A final explanatory note for non-patent readers, since more than one person has essentially asked me, "Isn't that what the patent bar is for?" The "patent bar" is really the Examination for Registration to Practice in Patent Cases Before the United States Patent and Trademark Office, and it is not like a state bar exam. All you need to take the patent bar is a bachelor's degree in a technical field, not a J.D., and passing the exam allows you to "prosecute" (i.e., write and submit) patents before the PTO. It does not allow you to litigate patent cases or provide any legal advice—for that, you need to take a state bar exam. To call yourself a "patent attorney," you need to pass both the patent bar and a state bar, but many patent litigators and corporate IP lawyers have not taken the patent bar.

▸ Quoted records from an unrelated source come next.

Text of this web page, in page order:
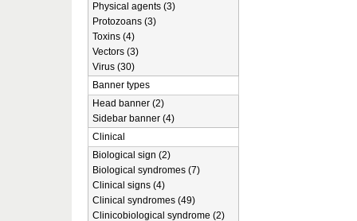
Physical agents (3)
Protozoans (3)
Toxins (4)
Vectors (3)
Virus (30)
Banner types
Head banner (2)
Sidebar banner (4)
Clinical
Biological sign (2)
Biological syndromes (7)
Clinical signs (4)
Clinical syndromes (49)
Clinicobiological syndrome (2)
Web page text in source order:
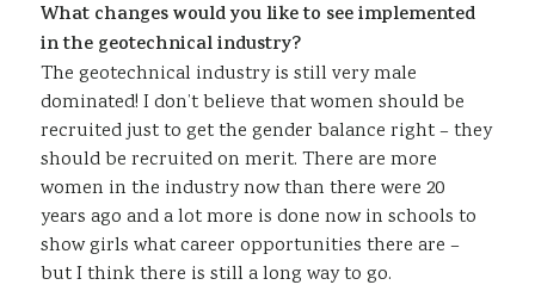
What changes would you like to see implemented
in the geotechnical industry?
The geotechnical industry is still very male
dominated! I don’t believe that women should be
recruited just to get the gender balance right – they
should be recruited on merit. There are more
women in the industry now than there were 20
years ago and a lot more is done now in schools to
show girls what career opportunities there are –
but I think there is still a long way to go.
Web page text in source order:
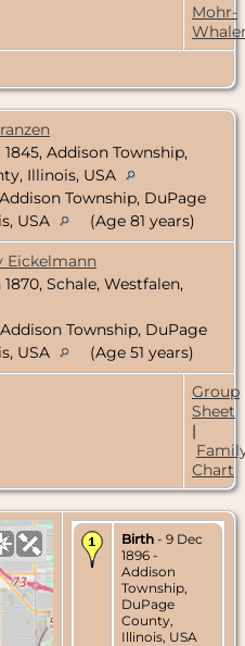
Mohr-
Addison Township,
Illinois, USA
Addison Township, DuPage
USA
(Age 81 years)
Eickelmann
Schale, Westfalen,
Addison Township, DuPage
USA
(Age 51 years)
Group
Sheet
|
Chart
Birth - 9 Dec
1896 -
Addison
Township,
DuPage
County,
Illinois, USA

After a number of email and Facebook conversations concerning this post, I wanted to add a few more thoughts:
ReplyDeleteFirst, my last paragraph was meant as no slight to patent agents, who often have advanced technical degrees and industry experience, and who have to be familiar with the complex rules of the Manual of Patent Examining Procedure (MPEP). I don't think patent agents are less qualified than patent litigators who haven't taken the patent bar - they are just differently qualified, and people shouldn't assume that someone graduating from law school with an interest in patent law will be taking the patent bar in lieu of a state bar.
Second, even though I don't think lawyers are embarrassing themselves with lack of patent knowledge (rather, I think the quality of patent practitioners tends to be very high), I sympathize with Seth Chandler's concern that students are choosing which classes to take in law school based on what is tested on the bar. I don't think a student who took Wills but not IP is going to be a "better" lawyer than a student who took IP but not Wills, and I think it is sad if the current system is causing some students to make this choice even though they would prefer IP.
Finally, I recognize concerns that the bar mainly serves as a cartel facilitation mechanism, although I think the people writing bar exams honestly believe the bar serves a more useful purpose. But the point of my post is not about whether we should have bar exams or not - my question is, if we take the bar as a given, is there any principled reason for not testing IP?
Another comment on my martindale.com statistics, in response to feedback from another reader: apparently many torts lawyers don't list "torts" as a practice area. But there are still only 1634 "personal injury" lawyers in NY - fewer than IP lawyers. And my point was simply that IP is hardly an obscure field, especially compared with things like future interests.